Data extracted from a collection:
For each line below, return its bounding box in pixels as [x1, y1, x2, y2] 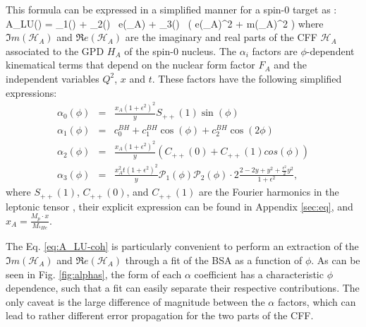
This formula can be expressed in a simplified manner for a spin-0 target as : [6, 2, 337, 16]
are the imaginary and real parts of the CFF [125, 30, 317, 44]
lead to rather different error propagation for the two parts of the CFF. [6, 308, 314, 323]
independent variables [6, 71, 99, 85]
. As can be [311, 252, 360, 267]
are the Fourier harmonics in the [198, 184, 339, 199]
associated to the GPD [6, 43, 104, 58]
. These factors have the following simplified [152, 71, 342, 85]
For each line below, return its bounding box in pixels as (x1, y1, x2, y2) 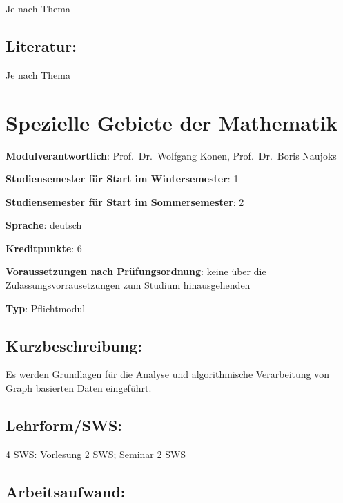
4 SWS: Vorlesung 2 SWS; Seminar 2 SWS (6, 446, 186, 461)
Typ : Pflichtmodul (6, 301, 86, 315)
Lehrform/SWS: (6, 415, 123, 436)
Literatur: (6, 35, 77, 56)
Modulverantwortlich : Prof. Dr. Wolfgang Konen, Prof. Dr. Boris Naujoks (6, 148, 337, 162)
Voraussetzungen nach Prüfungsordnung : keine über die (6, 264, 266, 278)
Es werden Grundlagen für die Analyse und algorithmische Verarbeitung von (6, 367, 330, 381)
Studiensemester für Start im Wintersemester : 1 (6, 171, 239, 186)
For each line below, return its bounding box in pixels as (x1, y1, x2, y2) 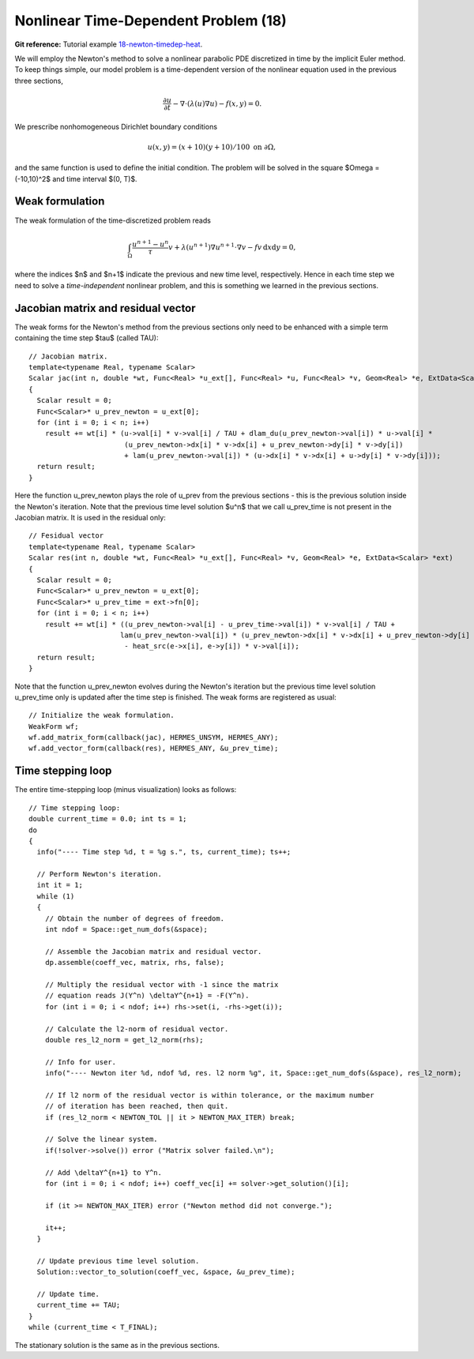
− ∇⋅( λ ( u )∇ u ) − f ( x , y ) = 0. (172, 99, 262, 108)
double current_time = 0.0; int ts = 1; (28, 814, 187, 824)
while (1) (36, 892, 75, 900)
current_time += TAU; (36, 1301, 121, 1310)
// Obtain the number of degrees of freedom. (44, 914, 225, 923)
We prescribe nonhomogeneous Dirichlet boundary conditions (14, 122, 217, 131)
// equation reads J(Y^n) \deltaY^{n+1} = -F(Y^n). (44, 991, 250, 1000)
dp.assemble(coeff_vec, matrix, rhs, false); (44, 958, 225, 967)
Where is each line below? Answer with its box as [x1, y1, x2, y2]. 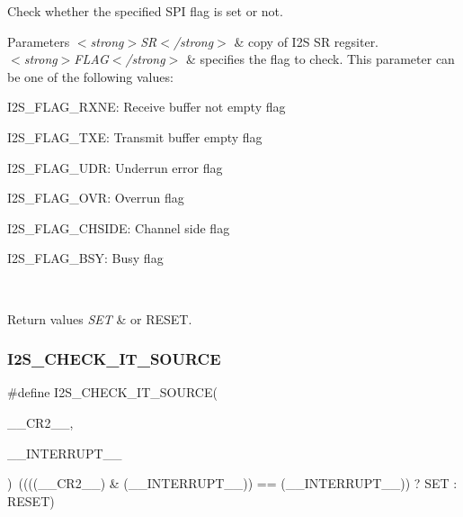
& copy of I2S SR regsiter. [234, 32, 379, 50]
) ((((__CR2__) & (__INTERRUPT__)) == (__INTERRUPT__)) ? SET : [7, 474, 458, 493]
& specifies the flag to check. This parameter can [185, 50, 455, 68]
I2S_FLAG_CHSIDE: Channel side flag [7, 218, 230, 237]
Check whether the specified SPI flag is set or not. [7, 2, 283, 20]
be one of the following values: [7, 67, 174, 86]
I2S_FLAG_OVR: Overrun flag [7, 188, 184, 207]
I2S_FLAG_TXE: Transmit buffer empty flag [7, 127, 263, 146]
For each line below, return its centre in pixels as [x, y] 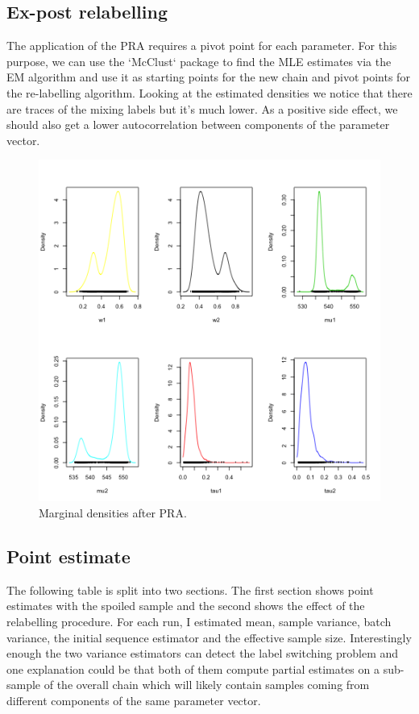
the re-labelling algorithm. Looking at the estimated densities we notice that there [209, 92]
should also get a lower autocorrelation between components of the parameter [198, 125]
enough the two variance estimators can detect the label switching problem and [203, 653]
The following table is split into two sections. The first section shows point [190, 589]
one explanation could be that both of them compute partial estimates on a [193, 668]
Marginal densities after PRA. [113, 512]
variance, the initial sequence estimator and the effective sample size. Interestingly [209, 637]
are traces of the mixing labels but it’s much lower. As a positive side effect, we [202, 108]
...
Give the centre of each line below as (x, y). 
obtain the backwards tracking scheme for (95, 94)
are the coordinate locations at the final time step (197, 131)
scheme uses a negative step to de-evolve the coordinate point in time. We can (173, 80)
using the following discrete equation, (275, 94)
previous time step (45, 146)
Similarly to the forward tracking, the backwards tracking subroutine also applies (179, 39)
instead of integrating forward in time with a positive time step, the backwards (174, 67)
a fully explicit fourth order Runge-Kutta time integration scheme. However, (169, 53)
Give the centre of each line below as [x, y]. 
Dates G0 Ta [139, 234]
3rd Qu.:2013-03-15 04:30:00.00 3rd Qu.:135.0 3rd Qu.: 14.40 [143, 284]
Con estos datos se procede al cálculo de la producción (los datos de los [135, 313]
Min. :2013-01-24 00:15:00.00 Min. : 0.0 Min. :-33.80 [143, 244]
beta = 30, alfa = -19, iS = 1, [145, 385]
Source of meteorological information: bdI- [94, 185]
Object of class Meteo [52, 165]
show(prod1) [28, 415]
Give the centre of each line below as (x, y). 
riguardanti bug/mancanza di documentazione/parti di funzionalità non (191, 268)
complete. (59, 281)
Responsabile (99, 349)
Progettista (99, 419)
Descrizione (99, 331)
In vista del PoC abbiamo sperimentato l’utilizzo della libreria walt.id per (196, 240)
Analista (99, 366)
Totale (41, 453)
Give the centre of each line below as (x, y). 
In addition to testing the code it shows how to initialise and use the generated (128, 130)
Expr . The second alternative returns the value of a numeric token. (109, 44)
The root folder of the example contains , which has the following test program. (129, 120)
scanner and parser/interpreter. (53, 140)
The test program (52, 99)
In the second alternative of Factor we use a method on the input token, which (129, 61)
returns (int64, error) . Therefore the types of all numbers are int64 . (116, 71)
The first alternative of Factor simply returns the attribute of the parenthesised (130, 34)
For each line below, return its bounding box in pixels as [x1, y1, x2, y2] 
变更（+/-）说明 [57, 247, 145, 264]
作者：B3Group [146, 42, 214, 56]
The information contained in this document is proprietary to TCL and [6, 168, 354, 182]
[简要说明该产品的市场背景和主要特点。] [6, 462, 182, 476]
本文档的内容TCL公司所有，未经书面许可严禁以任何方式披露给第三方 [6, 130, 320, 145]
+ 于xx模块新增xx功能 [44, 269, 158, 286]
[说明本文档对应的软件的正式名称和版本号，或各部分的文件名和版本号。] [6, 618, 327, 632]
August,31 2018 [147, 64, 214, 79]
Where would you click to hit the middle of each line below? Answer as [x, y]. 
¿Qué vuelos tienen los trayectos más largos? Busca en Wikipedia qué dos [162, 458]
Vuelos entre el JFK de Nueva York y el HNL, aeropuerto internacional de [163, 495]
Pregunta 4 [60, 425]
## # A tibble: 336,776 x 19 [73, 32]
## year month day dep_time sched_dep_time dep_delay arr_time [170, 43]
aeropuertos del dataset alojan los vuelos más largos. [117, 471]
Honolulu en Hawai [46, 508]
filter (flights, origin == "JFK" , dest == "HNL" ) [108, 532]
...
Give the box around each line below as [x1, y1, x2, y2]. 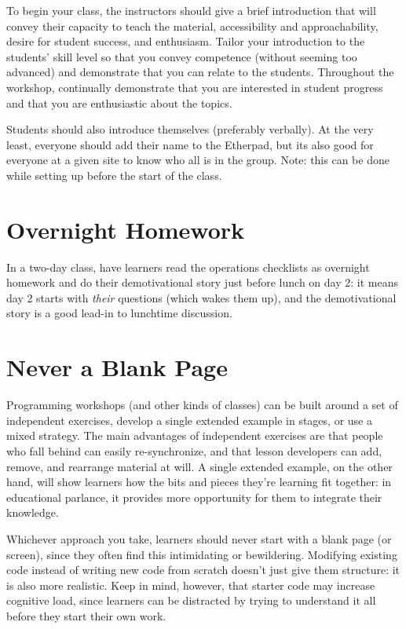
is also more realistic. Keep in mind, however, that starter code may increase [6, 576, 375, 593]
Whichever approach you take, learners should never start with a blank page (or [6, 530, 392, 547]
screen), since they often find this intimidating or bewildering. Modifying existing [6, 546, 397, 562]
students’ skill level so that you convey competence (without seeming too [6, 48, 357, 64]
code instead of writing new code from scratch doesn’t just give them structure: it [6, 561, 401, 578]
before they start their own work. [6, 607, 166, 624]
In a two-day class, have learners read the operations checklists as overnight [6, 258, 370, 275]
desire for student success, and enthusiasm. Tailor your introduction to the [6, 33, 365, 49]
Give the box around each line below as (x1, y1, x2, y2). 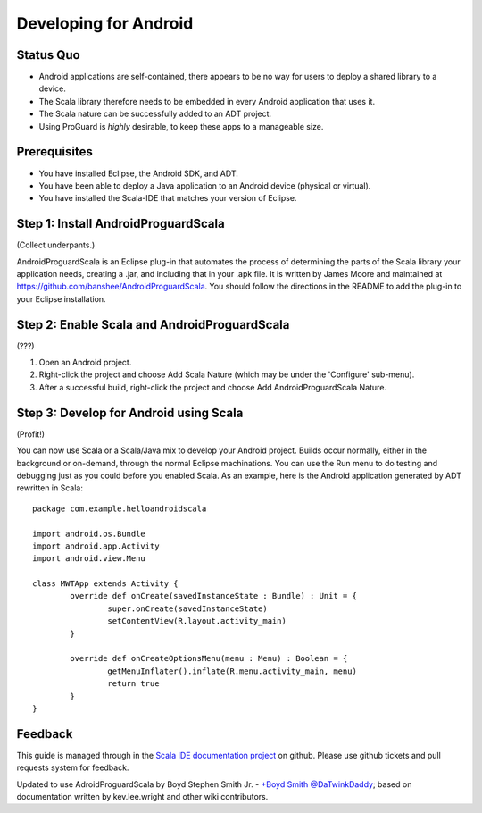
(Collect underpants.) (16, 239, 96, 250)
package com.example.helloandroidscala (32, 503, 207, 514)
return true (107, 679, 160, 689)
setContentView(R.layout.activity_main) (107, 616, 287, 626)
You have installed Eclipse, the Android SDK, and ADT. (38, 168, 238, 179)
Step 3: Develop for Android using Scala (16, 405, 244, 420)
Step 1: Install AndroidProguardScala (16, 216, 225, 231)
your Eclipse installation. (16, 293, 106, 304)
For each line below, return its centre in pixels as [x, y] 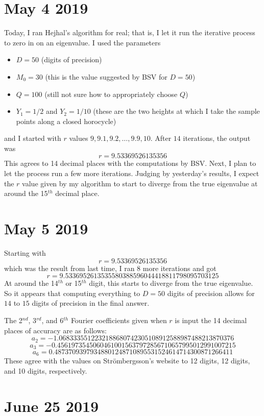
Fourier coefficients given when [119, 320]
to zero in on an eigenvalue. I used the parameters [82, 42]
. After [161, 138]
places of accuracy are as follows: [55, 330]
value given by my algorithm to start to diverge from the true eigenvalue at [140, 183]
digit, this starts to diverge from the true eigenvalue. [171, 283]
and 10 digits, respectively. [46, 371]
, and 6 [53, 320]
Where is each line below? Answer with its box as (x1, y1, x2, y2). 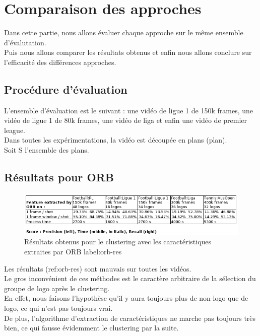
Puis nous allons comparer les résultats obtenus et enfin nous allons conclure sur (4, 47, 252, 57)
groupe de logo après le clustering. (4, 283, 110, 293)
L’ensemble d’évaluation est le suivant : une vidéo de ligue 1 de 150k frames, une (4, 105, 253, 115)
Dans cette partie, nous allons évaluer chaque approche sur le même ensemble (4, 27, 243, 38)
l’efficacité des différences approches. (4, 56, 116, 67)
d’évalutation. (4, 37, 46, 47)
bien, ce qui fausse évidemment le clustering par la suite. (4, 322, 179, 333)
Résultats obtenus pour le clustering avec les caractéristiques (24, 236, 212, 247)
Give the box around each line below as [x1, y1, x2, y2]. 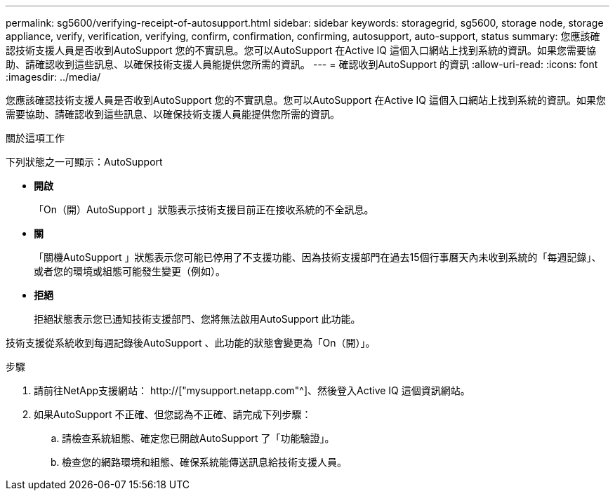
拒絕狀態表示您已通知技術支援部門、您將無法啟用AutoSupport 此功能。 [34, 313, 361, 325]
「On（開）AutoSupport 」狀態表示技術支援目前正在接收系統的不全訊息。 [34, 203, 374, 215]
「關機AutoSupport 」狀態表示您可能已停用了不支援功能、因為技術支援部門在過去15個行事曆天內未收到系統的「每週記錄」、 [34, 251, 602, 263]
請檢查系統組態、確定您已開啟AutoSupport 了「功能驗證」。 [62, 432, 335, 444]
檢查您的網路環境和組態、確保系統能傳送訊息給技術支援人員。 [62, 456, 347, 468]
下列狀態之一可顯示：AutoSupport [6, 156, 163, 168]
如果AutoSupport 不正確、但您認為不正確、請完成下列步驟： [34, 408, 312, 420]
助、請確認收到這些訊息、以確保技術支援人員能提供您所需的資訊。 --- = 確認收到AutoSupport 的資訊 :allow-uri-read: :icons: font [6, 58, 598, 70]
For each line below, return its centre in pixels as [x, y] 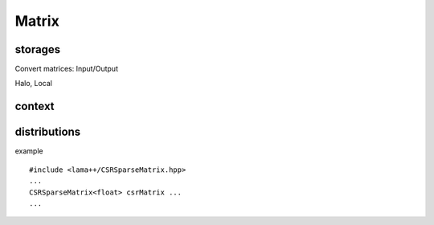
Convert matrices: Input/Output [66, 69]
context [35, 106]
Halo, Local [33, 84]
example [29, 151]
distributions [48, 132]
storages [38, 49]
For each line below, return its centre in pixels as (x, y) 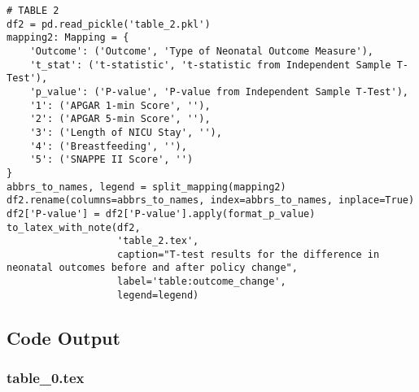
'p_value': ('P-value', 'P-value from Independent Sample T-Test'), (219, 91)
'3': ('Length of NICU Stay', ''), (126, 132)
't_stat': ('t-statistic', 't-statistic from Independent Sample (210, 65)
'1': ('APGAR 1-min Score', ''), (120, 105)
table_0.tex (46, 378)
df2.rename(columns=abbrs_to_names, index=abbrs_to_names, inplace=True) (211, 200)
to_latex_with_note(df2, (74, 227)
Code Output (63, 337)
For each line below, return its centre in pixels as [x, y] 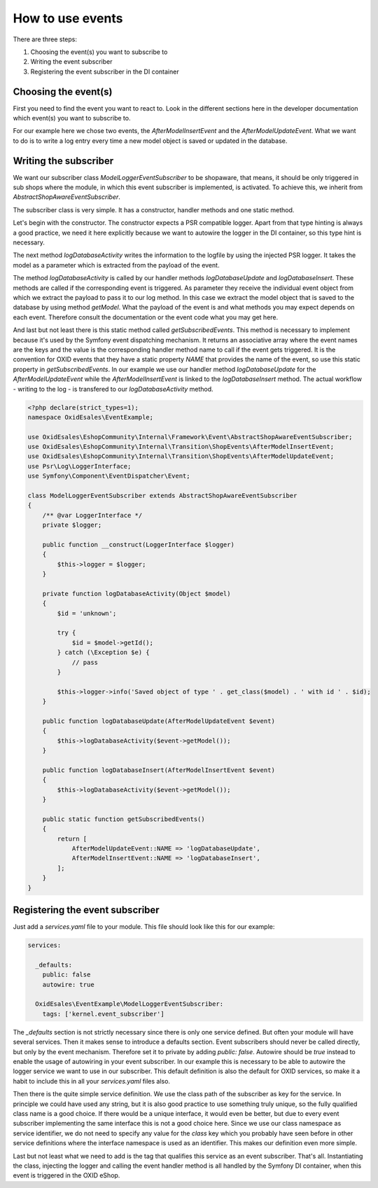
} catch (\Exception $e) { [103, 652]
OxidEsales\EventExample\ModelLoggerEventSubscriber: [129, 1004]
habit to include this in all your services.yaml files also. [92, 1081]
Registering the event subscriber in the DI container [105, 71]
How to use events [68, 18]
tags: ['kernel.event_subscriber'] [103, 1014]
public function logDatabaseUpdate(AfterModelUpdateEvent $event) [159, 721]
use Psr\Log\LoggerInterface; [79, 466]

[ACTIVITY]:
Filter the entries and copy each line with "largos".

[SOLUTION FOR THIS EXERCISE]:
¿Qué vuelos tienen los trayectos más largos? Busca en Wikipedia qué dos [162, 458]
aeropuertos del dataset alojan los vuelos más largos. [117, 471]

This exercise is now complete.